# [What you need to do]
How many of the lines below have "marthemoller" in them? Say the number and nothing more.
[[ Data, beginning ]]
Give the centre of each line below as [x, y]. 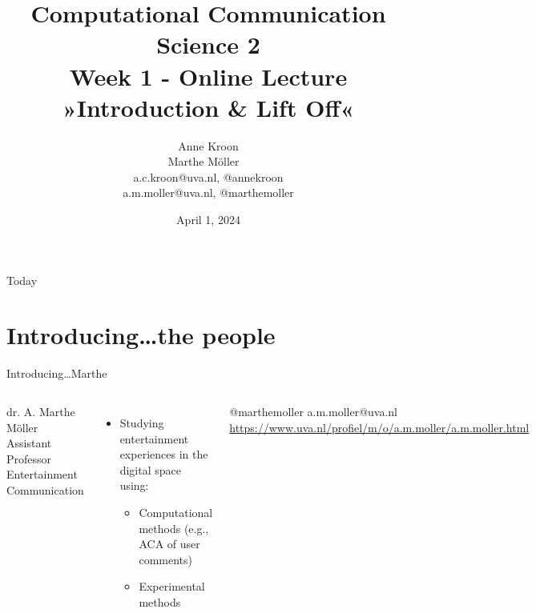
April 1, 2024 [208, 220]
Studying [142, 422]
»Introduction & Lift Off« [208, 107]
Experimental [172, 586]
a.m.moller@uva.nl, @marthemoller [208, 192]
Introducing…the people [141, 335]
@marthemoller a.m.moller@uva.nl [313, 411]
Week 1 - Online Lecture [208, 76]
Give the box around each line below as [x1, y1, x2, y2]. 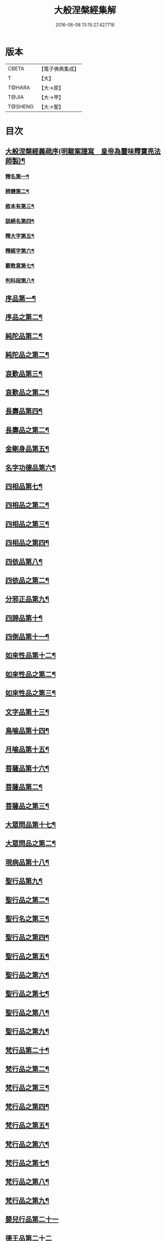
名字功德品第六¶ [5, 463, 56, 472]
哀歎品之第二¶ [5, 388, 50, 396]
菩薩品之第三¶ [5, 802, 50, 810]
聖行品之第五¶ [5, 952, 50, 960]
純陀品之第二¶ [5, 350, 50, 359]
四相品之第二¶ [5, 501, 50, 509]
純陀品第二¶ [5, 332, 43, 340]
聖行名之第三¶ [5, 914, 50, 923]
[[ Data, end ]]
# [Output of the task]
2